Adds Dre: "We put it all in our music; all the frustration and anger. Our music was like our weapon, and that's the most powerful weapon we got. We gotta let people know it's OK to say what you wanna say. We kicked the door down for a lotta artists. It's a good time to tell our story. Tell some kids from Compton how we touched the world".

And if that's not enough, The Game and Kendrick Lamar also feature in the intro, the latter explaining: "When I think of NWA, it wasn't really like music to me, it was more like a real lifestyle. Brothers from my neighbourhood that made it out".

The trailer would actually have been enough without all that (the film looks pretty good), but the celebrity voxpops all goes to building up the film's hype, I guess.
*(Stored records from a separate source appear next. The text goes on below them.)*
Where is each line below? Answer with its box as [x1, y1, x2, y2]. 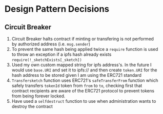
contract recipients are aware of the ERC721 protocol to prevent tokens [11, 88, 155, 93]
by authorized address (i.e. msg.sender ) [11, 41, 91, 47]
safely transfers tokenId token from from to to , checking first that [11, 83, 143, 89]
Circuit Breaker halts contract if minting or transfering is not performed [11, 36, 154, 42]
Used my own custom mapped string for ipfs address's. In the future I [11, 62, 152, 68]
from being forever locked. [11, 93, 65, 99]
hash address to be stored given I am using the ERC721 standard [11, 72, 142, 78]
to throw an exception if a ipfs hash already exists [11, 51, 112, 57]
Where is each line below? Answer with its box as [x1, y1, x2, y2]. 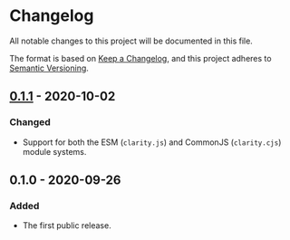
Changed [9, 116, 52, 129]
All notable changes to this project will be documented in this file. [9, 35, 254, 46]
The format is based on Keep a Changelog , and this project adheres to [9, 53, 272, 63]
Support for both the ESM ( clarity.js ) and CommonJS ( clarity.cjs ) [22, 137, 282, 148]
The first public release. [22, 220, 111, 231]
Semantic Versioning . [9, 62, 89, 73]
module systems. [22, 146, 87, 157]
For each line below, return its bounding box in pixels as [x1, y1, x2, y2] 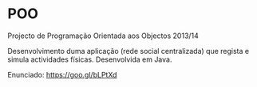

And there'll be plenty more before it comes out in August, I'd wager.

The trailer is also a chance to see Ice Cube's son O'Shea Jackson Jr playing his dad. It's a bit weird how much he looks like him. So that bit of casting was justified.

Anyway, now I've spoiled the whole thing for you, watch the trailer here.

There's a new Florence And The Machine video thing
The first new music from Florence And The Machine in, oh, ages and ages, appeared on YouTube yesterday.

The track, titled 'How Big, How Blue, How Beautiful', is mainly instrumental and doesn't feature any of Florence Welch's trademark shouting, but still gives a bit of an idea of what she's been up to in the studio.

The accompanying visuals see her dancing with a lookalike on an island, or something. The camera keeps panning up to the sky, so I guess that's the big, blue and beautiful thing she's referring too. Though it may still turn out to be an ode to an overweight smurf.

Anyway, I just thought I should give you a heads up. Here's the video.

Australia in Eurovision, Madonna on Grindr, Suede named Godlike, and other things that are actually happening

Other notable announcements and developments today...

• The Orchard has announced a strategic partnership with German music services company Membran Entertainment Group to expand both companies' reaches in Europe and worldwide. "Thrilled", said Orchard CEO Brad Navin, obviously. "Constellation", added Membran's Manlio Celotti.

• Australia will compete in this year's Eurovision Song Contest in Austria. The still to be named singer for the non-European country will get a pass straight to the grand final too. I know, bullshit, right? It's just a one-off though. "This", said contest overseer Jon Ola Sand. "Broadcasting", added Michael Ebeid of Aussie broadcaster SBS.

• In her bid to promote her new album on every bit of social media ever, Madonna has launched a competition on Grindr.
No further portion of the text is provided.